:: Dataset content
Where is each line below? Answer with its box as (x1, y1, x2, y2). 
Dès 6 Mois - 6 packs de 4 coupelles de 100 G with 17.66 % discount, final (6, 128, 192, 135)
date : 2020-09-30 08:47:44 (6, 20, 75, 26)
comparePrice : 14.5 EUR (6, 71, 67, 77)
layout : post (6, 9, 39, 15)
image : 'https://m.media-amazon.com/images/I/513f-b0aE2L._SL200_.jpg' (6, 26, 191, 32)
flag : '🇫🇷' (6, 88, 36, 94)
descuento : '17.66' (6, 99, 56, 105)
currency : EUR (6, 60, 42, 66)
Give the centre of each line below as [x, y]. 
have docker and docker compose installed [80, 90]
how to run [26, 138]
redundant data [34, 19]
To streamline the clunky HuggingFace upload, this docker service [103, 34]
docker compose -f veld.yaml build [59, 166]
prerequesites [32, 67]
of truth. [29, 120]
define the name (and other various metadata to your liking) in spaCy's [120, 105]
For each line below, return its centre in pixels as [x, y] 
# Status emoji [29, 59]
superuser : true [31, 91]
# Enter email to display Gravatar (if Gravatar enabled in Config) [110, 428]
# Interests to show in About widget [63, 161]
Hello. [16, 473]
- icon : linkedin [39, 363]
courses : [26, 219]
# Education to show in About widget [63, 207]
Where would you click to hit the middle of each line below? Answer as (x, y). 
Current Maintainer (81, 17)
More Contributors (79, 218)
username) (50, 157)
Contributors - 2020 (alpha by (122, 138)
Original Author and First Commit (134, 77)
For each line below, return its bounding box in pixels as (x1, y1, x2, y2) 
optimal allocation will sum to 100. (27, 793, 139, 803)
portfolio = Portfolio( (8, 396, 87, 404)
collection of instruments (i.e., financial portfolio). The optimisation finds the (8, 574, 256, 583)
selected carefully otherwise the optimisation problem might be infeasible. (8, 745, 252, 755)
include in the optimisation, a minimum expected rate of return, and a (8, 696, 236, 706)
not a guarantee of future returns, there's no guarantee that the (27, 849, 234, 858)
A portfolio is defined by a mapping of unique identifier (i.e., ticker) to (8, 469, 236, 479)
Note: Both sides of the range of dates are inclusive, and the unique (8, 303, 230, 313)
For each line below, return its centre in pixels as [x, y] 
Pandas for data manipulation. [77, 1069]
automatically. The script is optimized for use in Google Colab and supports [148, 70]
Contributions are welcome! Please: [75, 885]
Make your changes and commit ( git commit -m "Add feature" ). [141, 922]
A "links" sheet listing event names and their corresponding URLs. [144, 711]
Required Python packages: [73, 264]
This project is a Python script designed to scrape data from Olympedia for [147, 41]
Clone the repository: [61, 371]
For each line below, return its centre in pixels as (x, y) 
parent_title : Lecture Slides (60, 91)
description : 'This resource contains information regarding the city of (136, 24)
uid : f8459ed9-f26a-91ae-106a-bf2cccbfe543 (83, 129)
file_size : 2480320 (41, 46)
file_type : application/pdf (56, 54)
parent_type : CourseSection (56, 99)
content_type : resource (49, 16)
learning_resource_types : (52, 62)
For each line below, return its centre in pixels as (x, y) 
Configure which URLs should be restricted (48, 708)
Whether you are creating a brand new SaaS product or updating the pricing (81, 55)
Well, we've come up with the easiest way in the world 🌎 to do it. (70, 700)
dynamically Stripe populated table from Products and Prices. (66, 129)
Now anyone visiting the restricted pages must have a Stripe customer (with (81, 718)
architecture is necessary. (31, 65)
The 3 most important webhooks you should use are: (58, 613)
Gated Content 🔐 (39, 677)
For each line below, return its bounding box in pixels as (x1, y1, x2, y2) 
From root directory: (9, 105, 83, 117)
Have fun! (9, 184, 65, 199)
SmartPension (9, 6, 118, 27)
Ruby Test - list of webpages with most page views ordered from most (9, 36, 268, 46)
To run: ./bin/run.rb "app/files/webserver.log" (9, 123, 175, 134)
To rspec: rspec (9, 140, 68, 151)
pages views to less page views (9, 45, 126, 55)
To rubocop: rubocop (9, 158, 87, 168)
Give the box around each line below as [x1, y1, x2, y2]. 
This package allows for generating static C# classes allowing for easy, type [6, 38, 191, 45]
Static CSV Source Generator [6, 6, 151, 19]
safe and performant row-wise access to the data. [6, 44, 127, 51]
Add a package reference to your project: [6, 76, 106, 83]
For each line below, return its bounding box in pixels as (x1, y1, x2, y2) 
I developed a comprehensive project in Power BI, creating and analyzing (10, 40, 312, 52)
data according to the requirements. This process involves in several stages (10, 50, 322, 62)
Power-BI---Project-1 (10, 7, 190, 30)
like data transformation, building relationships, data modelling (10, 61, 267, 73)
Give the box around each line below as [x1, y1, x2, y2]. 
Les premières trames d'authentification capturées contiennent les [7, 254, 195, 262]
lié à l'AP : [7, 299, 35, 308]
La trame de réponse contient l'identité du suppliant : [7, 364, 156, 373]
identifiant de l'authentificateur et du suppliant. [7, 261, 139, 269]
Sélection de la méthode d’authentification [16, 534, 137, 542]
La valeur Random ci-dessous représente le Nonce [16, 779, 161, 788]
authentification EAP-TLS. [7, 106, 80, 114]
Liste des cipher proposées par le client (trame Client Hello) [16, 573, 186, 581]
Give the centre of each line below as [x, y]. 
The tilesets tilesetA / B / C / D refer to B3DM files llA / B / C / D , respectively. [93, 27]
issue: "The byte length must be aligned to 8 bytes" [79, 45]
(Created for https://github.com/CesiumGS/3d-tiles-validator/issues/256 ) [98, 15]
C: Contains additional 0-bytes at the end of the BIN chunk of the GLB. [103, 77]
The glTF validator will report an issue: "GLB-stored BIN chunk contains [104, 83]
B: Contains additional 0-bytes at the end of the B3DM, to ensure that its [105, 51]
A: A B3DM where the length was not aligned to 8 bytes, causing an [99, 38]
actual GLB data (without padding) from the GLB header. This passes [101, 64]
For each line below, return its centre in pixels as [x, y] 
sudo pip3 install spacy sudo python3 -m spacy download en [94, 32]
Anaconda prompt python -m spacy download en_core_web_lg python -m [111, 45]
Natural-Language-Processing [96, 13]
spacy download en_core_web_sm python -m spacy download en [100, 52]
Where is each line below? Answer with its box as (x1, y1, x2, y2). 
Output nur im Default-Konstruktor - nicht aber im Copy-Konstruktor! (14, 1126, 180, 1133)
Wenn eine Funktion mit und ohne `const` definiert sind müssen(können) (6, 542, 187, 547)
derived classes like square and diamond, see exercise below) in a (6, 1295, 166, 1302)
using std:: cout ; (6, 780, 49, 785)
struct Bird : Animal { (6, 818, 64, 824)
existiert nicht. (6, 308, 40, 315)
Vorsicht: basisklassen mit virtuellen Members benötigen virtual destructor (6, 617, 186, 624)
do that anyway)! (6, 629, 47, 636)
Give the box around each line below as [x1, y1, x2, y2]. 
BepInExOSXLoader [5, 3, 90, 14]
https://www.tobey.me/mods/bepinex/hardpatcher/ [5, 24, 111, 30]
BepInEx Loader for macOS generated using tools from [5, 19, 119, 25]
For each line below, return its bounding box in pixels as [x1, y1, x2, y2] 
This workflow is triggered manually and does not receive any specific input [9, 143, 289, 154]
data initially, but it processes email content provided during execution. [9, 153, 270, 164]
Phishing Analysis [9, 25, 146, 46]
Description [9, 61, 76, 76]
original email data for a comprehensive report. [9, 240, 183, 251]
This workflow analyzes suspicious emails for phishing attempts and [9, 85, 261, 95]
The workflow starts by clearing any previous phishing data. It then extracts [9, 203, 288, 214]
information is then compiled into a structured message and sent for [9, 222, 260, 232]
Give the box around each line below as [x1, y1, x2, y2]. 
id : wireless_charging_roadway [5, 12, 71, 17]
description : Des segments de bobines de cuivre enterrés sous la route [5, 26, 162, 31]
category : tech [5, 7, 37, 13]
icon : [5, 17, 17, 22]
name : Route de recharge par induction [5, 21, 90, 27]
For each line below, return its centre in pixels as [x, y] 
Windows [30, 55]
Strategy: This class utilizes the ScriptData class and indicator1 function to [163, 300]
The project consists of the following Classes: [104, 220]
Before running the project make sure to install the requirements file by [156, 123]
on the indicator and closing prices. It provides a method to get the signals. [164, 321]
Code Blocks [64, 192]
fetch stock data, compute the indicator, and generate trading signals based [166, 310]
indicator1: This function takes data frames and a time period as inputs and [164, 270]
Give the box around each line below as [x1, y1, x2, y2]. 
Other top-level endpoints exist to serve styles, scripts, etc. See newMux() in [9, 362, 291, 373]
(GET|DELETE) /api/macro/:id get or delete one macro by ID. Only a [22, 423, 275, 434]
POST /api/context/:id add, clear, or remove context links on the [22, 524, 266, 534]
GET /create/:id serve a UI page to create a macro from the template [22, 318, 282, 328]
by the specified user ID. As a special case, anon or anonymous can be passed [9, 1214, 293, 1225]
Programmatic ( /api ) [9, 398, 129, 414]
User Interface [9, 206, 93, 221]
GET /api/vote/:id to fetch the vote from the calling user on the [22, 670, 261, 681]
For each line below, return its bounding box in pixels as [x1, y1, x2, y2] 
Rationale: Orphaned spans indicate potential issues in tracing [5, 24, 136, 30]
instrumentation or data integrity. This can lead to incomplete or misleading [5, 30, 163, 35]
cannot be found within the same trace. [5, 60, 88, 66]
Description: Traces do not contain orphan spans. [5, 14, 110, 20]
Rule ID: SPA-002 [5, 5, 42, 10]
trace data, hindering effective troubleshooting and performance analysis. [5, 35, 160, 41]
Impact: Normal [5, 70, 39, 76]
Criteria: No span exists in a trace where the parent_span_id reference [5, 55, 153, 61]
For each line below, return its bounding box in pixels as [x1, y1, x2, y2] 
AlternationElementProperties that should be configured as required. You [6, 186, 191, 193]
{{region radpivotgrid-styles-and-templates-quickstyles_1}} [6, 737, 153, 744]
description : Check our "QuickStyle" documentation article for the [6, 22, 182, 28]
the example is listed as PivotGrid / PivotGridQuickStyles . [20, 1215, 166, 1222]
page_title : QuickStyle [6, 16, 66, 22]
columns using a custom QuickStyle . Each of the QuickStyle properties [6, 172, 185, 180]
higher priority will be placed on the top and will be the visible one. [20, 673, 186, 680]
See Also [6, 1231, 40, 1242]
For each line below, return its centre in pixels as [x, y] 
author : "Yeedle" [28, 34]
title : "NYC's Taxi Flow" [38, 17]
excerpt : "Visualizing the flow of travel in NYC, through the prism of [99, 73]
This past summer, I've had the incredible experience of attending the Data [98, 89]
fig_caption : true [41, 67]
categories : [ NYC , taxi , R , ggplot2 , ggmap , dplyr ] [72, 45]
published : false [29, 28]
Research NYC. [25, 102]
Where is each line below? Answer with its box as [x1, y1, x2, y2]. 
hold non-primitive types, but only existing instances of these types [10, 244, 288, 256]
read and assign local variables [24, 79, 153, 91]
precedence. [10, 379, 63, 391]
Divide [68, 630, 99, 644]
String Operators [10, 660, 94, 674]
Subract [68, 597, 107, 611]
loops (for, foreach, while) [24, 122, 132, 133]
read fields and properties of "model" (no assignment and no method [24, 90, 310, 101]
::::
> _Exercise_: Scan the entries above for the line containing "Vorsicht: basisklassen mit", and copy it and all lines after it exactly, down to and including the line containing "name : Route".

> _Output below_:
Vorsicht: basisklassen mit virtuellen Members benötigen virtual destructor (6, 617, 186, 624)
do that anyway)! (6, 629, 47, 636)
Give the box around each line below as [x1, y1, x2, y2]. 
BepInExOSXLoader [5, 3, 90, 14]
https://www.tobey.me/mods/bepinex/hardpatcher/ [5, 24, 111, 30]
BepInEx Loader for macOS generated using tools from [5, 19, 119, 25]
For each line below, return its bounding box in pixels as [x1, y1, x2, y2] 
This workflow is triggered manually and does not receive any specific input [9, 143, 289, 154]
data initially, but it processes email content provided during execution. [9, 153, 270, 164]
Phishing Analysis [9, 25, 146, 46]
Description [9, 61, 76, 76]
original email data for a comprehensive report. [9, 240, 183, 251]
This workflow analyzes suspicious emails for phishing attempts and [9, 85, 261, 95]
The workflow starts by clearing any previous phishing data. It then extracts [9, 203, 288, 214]
information is then compiled into a structured message and sent for [9, 222, 260, 232]
Give the box around each line below as [x1, y1, x2, y2]. 
id : wireless_charging_roadway [5, 12, 71, 17]
description : Des segments de bobines de cuivre enterrés sous la route [5, 26, 162, 31]
category : tech [5, 7, 37, 13]
icon : [5, 17, 17, 22]
name : Route de recharge par induction [5, 21, 90, 27]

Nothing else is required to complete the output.